TASK PROMPT: Look through the entries below and report how many lines hold the string "storage". Only the number is wanted.
:: DATA SUPPLIED
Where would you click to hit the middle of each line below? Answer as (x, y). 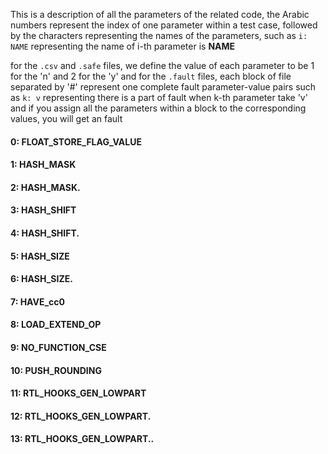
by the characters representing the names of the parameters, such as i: (159, 35)
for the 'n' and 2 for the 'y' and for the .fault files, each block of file (151, 76)
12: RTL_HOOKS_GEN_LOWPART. (81, 416)
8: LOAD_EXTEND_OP (56, 325)
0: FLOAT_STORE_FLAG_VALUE (76, 141)
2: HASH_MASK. (45, 187)
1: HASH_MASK (43, 165)
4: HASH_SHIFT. (45, 233)
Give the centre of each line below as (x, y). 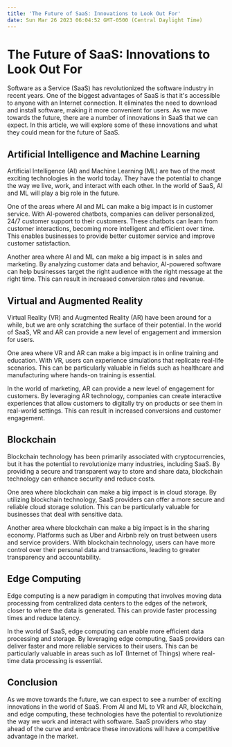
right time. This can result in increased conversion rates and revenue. (106, 279)
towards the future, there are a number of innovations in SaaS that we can (113, 118)
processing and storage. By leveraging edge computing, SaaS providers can (116, 638)
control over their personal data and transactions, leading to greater (104, 549)
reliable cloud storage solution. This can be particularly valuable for (103, 506)
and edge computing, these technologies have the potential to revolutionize (115, 714)
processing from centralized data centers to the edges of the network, (107, 603)
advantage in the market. (43, 736)
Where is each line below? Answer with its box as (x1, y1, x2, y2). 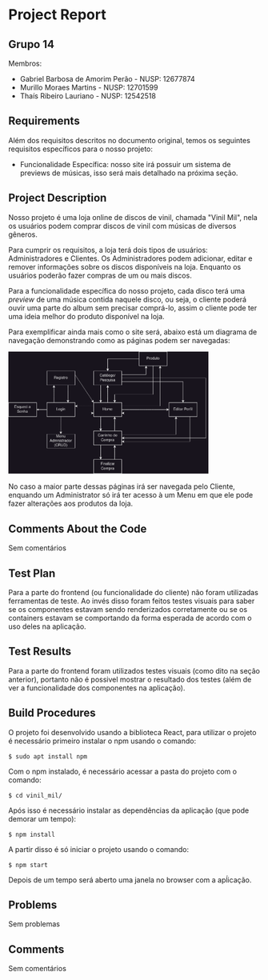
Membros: (8, 58, 42, 68)
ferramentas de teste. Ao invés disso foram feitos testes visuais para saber (8, 596, 255, 606)
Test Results (8, 645, 72, 658)
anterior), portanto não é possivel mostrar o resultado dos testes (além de (8, 674, 252, 684)
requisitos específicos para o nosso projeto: (8, 144, 154, 154)
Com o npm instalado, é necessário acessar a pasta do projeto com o (8, 766, 238, 776)
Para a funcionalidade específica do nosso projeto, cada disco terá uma (8, 286, 246, 295)
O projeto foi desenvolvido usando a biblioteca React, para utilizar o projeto (8, 727, 257, 737)
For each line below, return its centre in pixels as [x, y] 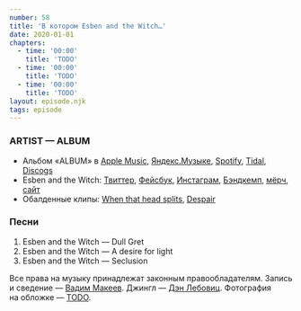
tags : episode [36, 110]
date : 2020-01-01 [42, 34]
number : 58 [30, 18]
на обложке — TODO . [50, 297]
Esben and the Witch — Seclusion [85, 261]
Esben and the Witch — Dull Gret [83, 241]
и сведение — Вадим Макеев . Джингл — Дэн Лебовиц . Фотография [141, 288]
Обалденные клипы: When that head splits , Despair [119, 199]
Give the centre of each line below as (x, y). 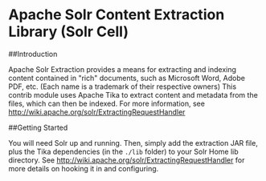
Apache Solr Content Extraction (117, 15)
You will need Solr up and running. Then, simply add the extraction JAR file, (133, 143)
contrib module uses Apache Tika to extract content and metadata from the (133, 95)
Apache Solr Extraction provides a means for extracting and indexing (123, 69)
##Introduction (33, 54)
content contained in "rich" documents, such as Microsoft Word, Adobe (127, 78)
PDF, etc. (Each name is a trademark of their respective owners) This (123, 86)
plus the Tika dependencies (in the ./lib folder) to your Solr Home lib (123, 151)
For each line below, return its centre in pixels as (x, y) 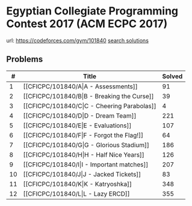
::::
RESPONSE TO THE EXERCISE: 2